5 Steps to Get from On-Prem to Hybrid and Multi-Cloud

Blog_0818_Image

With the convergence of THE CLOUD, the network and IT services, what is the best way to migrate from on-prem to hybrid and multi-cloud?

Agility in responding to change has never been more critical to business success—and cloud is how most organizations achieve greater flexibility and scalability. In fact, hybrid and multi-cloud have become the norm, with the cloud, the network and IT services  converging.1

However, many organizations have had challenges with the cloud, especially when it comes to cost control and security.

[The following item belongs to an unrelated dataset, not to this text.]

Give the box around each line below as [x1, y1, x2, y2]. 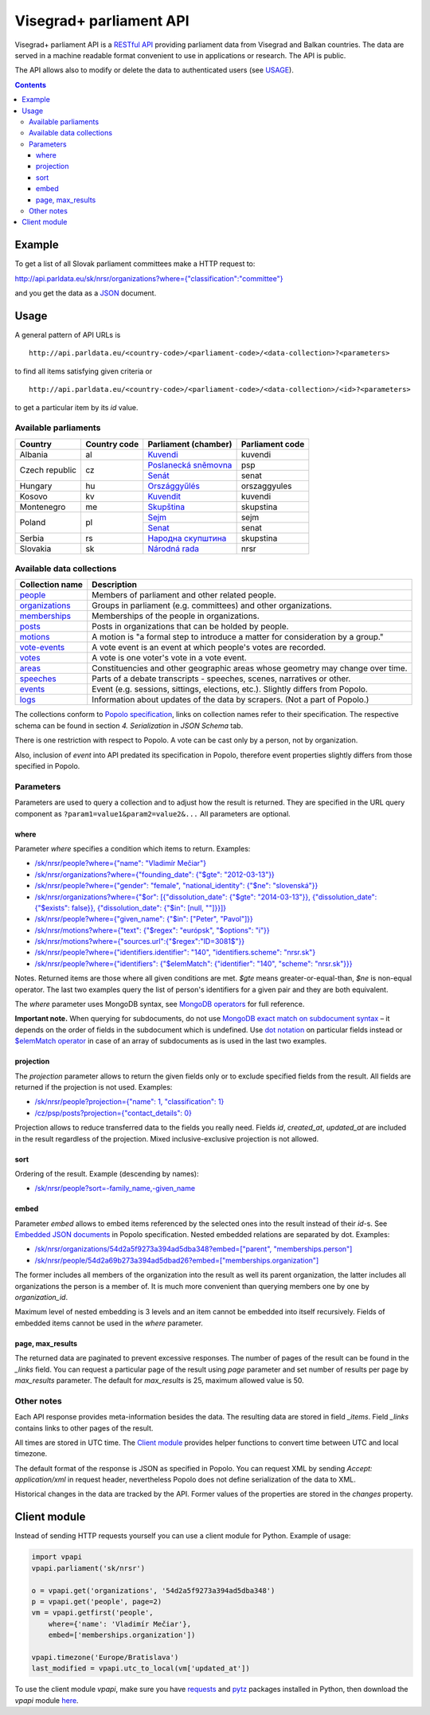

They have also struggled with performance issues with cloud migrations that were rushed—a common occurrence with the recent pandemic—or executed before the organization had developed the necessary knowledge and skill sets to be truly successful. In fact, a recent study showed that 39% of companies moving to the cloud actually lost their competitive edge as an IT organization, instead of gaining it.1

The approximately 20% of workloads that have already been moved to public cloud were the easiest to migrate, which means the harder workloads remain on premise, many awaiting migration—albeit with the promise of greater impact and advantage.1 In addition, the cloud, the network and IT services are converging, and hybrid and multi-cloud has become the norm, which means any cloud transformation must take into account co-existence, flexibility and portability.1

Clearly, moving from on-prem to hybrid cloud, while challenging, is absolutely necessary to survive unprecedented change and to compete in the future. Many companies find themselves in the position of having to fix current deployments, while they move more workloads into the hybrid cloud. One of the keys to cloud success lies in the interplay between network experts and cloud experts.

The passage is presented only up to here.